Seksowna oficer łączności wyjęła słuchawkę z ucha.
– Mamy łączność z Enterprise, ale strasznie kiepsko słychać. – poskarżyła się płaczliwie.
– Trzeba dostroić.
– Już próbowałam.
– No to przełącz panna na ekran główny, kierując sygnał przez aparaturę zapasową działu łączności.-
poradził jej Podgumowany – To wzmocni i oczyści sygnał.
– Baju baju, będziesz w raju.
– burknęła Inga, ale posłusznie zaczęła pstrykać przełącznikami. Po chwili okazało się, że technik wiedział, co mówi, bo główny ekran zamigotał i pojawił się na nim zaśnieżony co prawda jak wszyscy diabli, ale mimo to czytelny obraz mężczyzny z krótką brodą oraz pewną nadwagą.

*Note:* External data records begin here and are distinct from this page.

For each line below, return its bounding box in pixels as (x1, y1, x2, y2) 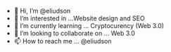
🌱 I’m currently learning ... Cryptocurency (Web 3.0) (13, 22, 164, 30)
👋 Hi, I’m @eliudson (13, 7, 71, 15)
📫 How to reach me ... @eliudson (13, 37, 112, 45)
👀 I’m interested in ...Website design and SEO (13, 14, 146, 22)
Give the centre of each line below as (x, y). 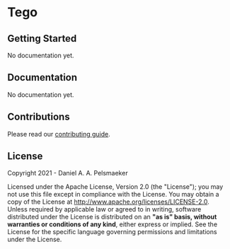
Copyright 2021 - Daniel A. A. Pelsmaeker (68, 173)
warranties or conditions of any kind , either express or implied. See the (113, 224)
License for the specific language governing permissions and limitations (112, 232)
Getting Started (42, 39)
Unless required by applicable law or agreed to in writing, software (104, 209)
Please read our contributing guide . (59, 134)
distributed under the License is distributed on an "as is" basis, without (112, 217)
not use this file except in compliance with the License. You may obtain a (113, 195)
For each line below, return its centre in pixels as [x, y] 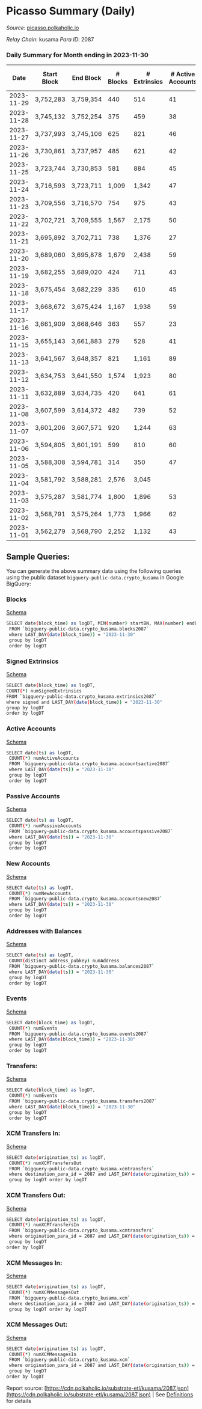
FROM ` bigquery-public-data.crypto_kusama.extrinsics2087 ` [82, 696]
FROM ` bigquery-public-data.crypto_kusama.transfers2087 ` [83, 1101]
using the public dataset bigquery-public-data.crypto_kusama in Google [95, 578]
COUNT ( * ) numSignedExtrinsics [44, 691]
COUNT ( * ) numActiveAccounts [44, 759]
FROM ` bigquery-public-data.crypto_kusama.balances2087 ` [81, 966]
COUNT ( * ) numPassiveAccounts [45, 826]
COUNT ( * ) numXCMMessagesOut [44, 1292]
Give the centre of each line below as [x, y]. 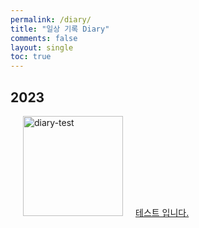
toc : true [31, 57]
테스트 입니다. [162, 212]
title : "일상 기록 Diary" [60, 29]
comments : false [44, 38]
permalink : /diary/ [51, 19]
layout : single [42, 47]
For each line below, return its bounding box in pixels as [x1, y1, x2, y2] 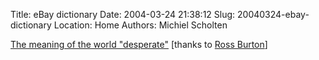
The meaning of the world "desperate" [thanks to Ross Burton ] [10, 39, 268, 50]
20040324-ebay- [237, 9, 310, 20]
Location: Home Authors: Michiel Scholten [53, 19, 228, 31]
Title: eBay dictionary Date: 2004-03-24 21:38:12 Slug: [10, 9, 236, 20]
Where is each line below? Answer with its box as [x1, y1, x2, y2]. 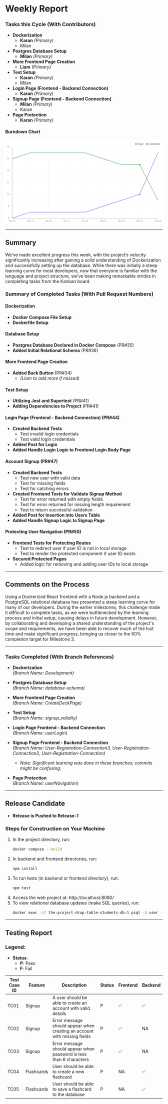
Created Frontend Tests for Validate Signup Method [12, 490, 122, 496]
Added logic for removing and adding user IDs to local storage [19, 561, 148, 567]
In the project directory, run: [12, 836, 70, 842]
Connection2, [12, 750, 41, 756]
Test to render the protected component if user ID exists [19, 550, 136, 556]
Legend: [5, 943, 26, 950]
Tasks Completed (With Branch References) [5, 653, 114, 660]
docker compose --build [12, 847, 62, 852]
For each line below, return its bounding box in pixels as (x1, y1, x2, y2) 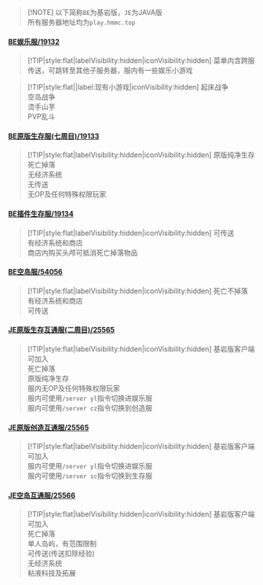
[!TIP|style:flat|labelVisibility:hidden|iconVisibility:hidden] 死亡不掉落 (27, 286, 249, 296)
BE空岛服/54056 (8, 267, 63, 277)
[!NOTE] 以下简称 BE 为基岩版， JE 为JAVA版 (27, 8, 163, 17)
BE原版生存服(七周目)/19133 (8, 131, 100, 141)
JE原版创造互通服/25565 (8, 422, 89, 432)
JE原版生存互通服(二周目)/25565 (8, 326, 115, 335)
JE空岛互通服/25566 (8, 491, 76, 500)
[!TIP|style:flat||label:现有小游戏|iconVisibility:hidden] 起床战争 (27, 83, 229, 92)
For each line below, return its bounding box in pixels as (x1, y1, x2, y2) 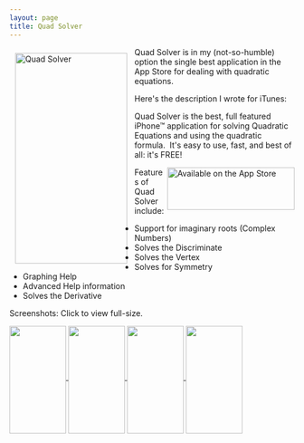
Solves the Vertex (134, 251, 201, 263)
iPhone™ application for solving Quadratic (134, 120, 290, 131)
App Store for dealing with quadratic (134, 65, 270, 77)
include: (134, 205, 165, 216)
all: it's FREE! (134, 149, 183, 159)
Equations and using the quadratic (134, 130, 262, 140)
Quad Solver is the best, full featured (134, 111, 271, 121)
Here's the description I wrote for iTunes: (134, 92, 288, 104)
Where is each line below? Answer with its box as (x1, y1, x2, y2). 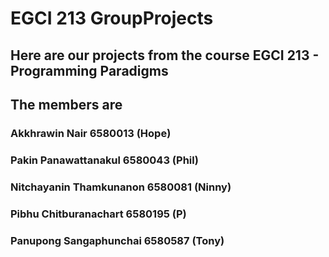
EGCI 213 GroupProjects (10, 7, 214, 30)
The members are (10, 96, 123, 113)
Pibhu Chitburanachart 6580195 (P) (10, 207, 187, 221)
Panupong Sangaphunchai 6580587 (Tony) (10, 233, 225, 247)
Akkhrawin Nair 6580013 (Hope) (10, 126, 172, 140)
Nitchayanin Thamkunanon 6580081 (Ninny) (10, 180, 232, 194)
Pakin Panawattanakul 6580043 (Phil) (10, 153, 199, 167)
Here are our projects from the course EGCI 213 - (10, 47, 320, 64)
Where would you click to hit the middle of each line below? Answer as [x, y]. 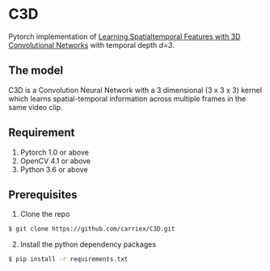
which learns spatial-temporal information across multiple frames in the [127, 99]
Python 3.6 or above [54, 169]
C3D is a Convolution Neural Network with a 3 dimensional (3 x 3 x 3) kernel [135, 90]
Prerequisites [43, 195]
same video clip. [36, 107]
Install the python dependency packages [88, 244]
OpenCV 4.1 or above [55, 161]
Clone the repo [45, 214]
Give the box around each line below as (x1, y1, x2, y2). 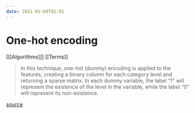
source (6, 101, 24, 108)
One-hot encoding (6, 33, 98, 47)
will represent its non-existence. (20, 89, 99, 97)
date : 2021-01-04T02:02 (6, 8, 65, 15)
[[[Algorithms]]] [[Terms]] (6, 53, 68, 60)
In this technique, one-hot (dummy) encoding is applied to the (20, 64, 171, 71)
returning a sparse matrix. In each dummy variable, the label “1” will (20, 77, 184, 84)
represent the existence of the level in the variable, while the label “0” (20, 83, 190, 90)
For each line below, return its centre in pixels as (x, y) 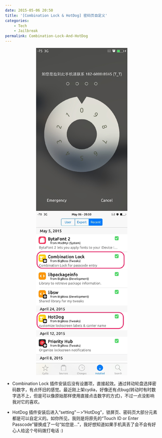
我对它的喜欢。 (27, 402)
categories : (17, 21)
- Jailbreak (26, 31)
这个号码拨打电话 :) (44, 430)
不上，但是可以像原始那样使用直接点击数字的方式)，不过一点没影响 (88, 396)
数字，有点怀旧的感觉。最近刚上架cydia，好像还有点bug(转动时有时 (84, 389)
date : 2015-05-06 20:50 (29, 10)
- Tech (20, 26)
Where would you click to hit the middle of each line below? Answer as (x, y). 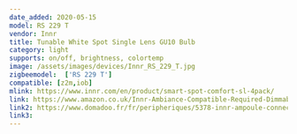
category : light (39, 50)
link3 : (21, 115)
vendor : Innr (33, 33)
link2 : (21, 108)
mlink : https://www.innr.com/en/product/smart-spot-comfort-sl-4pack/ (142, 91)
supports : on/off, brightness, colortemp (87, 58)
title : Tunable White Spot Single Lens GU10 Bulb (103, 42)
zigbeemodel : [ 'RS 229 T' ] (61, 75)
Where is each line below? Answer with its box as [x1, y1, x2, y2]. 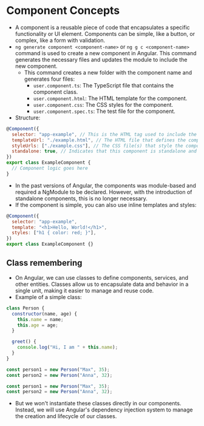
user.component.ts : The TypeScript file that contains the [33, 81, 174, 89]
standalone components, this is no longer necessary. [15, 195, 148, 202]
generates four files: [24, 75, 75, 83]
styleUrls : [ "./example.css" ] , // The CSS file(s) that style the [12, 143, 183, 149]
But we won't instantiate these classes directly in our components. [15, 400, 182, 407]
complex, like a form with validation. [15, 36, 105, 44]
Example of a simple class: [15, 293, 82, 300]
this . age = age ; [17, 322, 59, 328]
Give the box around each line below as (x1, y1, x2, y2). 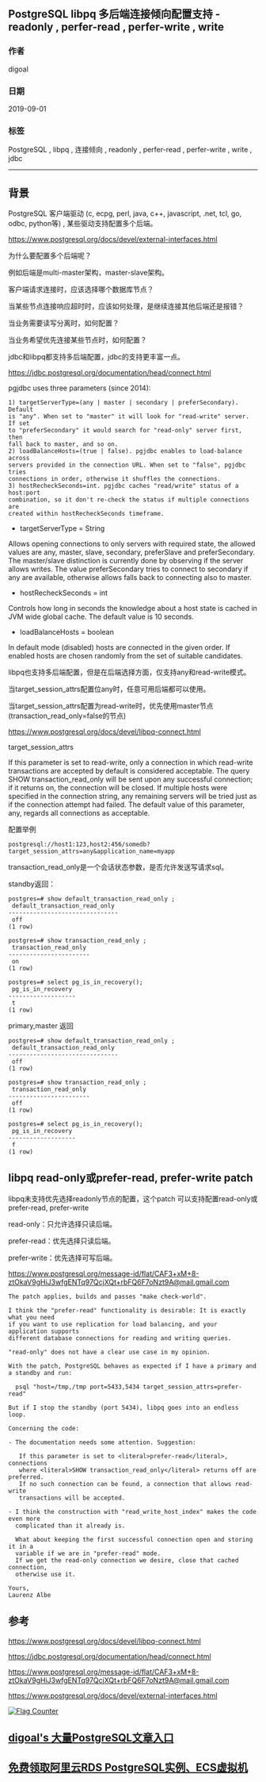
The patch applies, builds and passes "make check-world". (8, 1292, 207, 1300)
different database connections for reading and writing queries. (8, 1334, 232, 1342)
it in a (8, 1542, 34, 1550)
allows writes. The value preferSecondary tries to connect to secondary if (8, 564, 249, 574)
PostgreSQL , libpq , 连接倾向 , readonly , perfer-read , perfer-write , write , (8, 145, 253, 155)
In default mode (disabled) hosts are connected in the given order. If (8, 643, 231, 652)
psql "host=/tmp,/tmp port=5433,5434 (15, 1383, 140, 1391)
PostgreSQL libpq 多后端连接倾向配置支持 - (8, 7, 221, 21)
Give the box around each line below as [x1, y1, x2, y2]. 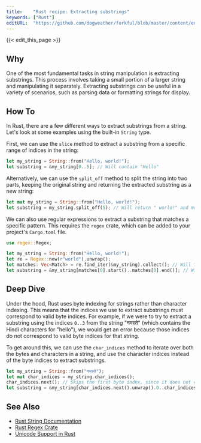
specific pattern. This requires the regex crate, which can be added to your [6, 221, 191, 229]
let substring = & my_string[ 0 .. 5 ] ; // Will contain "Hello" [6, 163, 160, 170]
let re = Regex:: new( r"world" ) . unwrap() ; [6, 256, 111, 262]
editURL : [6, 20, 28, 26]
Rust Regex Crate [14, 424, 58, 431]
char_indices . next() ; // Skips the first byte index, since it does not [6, 379, 191, 385]
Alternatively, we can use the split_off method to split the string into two [6, 175, 188, 182]
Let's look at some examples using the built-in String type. [6, 128, 151, 136]
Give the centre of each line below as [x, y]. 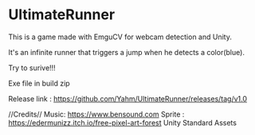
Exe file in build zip [39, 83]
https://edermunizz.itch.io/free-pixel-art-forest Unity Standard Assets [123, 122]
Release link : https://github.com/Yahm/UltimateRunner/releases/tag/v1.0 [128, 98]
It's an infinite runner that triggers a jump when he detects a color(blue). [127, 52]
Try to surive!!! [32, 67]
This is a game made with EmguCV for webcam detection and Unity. [120, 37]
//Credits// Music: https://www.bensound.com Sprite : [96, 114]
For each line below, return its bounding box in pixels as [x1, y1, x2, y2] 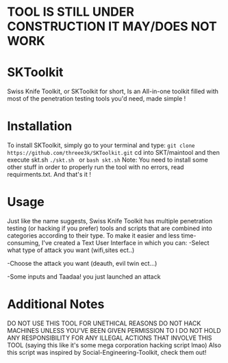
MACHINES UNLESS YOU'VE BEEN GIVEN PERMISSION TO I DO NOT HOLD [7, 326, 221, 334]
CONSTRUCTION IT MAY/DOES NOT [7, 18, 217, 34]
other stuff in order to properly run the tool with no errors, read [7, 163, 184, 171]
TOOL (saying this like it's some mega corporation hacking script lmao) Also [7, 340, 221, 349]
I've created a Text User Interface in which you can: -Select [41, 239, 210, 247]
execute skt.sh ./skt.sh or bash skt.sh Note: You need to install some [7, 155, 209, 164]
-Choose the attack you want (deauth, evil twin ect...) [7, 260, 157, 267]
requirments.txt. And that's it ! [7, 171, 91, 179]
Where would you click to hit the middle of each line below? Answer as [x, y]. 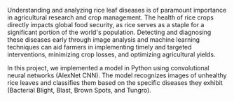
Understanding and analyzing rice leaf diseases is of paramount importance [117, 10]
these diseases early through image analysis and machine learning [104, 40]
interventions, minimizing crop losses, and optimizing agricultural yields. [111, 54]
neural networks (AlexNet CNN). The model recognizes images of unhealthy [117, 75]
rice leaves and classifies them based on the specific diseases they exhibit [115, 83]
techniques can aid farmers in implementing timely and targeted [99, 47]
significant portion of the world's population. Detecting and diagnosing [109, 32]
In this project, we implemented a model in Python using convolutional [109, 68]
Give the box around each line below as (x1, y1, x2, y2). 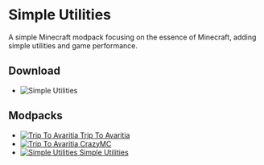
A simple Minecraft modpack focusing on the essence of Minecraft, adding (8, 32, 257, 42)
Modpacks (8, 109, 63, 122)
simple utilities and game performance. (8, 40, 138, 50)
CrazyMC (80, 138, 112, 148)
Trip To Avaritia (80, 130, 130, 140)
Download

– Biber! – wyrwało się radośnie Milczowi. Skarcony wściekłym wzrokiem swej przełożonej skurczył się i zamilkł.
– Halo, halo! – krzyczał brodaty – Słyszy mnie kto?!
– Słyszy to jest mało powiedziane, również widzi
– uświadomiła go z powagą kapitan Zakrzewska – Czym można służyć?
– To mój pierwszy oficer, William T. Riker.
- wtrącił się Picard.
– Halo! My was nie widzimy, dźwięk kiepski – zaraportował Riker niezbyt zadowolonym głosem – Zidentyfikujcie się. Czy mówicie kodem?
– Jakim znowu kodem?
– zbaraniała Lilianna.
- Zamiast standardowego powitania usłyszeliśmy, cytuję „Rym cym cym, z dupy dym.”

Kapitan rzuciła surowe spojrzenie Indze, która spłoniła się jak róża i pisnęła:
- Były same trzaski, skąd mogłam wiedzieć, że ktoś słucha.
Lilianna machnęła na nią ręką i zwróciła się do Rikera:
- To był tylko test mikrofonu. Czy... czy usłyszeliście jedynie rym cym cym i dupę, czy też może ciąg dalszy?
– Jaki ciąg dalszy?
– To znaczy, że nie slyszeliście. To bardzo dobrze.
– Dlaczego bardzo dobrze?
– chciał wiedzieć kapitan Picard.
– Bo całość to jest pewien toast weselny, absolutnie nie nadający się do powtórzenia w trzeźwym towarzystwie – wyjaśniła mu Lilianna życzliwie – Halo Enterprise! Tu statek federacyjny Hermasz, aktualnie we naprawie. Mamy kilku waszych ludzi, łącznie z kapitanem. Póki co mają się dobrze, ale wrócić nie mogą, chyba że sami ich namierzycie i ściągniecie. Nasz sprzęt nie działa.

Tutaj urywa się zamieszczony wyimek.